* Input material
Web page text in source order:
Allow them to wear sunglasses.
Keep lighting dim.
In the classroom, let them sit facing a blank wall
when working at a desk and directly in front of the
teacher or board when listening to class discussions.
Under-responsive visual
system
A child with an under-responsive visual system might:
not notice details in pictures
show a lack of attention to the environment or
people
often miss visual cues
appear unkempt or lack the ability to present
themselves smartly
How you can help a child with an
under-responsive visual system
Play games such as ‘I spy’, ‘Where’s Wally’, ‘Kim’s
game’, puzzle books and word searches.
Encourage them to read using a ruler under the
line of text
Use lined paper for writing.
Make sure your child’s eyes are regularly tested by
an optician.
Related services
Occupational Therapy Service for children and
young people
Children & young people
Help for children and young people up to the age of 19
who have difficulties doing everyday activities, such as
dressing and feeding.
==
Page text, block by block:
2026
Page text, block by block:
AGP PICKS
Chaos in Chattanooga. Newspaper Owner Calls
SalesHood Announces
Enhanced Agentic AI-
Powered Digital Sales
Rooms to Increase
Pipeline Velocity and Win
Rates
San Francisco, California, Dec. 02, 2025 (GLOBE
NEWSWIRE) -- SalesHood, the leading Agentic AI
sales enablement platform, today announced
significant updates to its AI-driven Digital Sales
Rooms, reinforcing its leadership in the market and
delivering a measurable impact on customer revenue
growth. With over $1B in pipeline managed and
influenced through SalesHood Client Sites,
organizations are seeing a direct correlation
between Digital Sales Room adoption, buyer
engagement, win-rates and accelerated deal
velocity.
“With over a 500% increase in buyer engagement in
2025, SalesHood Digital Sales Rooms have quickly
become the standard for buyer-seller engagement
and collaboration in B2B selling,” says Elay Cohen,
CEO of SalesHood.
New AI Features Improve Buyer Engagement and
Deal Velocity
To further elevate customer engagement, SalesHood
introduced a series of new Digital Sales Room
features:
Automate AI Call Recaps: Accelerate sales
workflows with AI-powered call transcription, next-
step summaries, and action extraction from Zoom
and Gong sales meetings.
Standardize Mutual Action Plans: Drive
--
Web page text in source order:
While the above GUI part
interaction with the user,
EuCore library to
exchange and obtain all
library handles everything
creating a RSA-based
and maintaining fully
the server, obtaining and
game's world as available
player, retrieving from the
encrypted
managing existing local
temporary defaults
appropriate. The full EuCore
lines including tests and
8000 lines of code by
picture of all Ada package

* Problem requirements
Nothing should appear in the answer except the lines above from the line with "step summaries, and" through the line with "Standardize Mutual Action Plans: Drive", both included, written out exactly.

* Task answer
step summaries, and action extraction from Zoom
and Gong sales meetings.
Standardize Mutual Action Plans: Drive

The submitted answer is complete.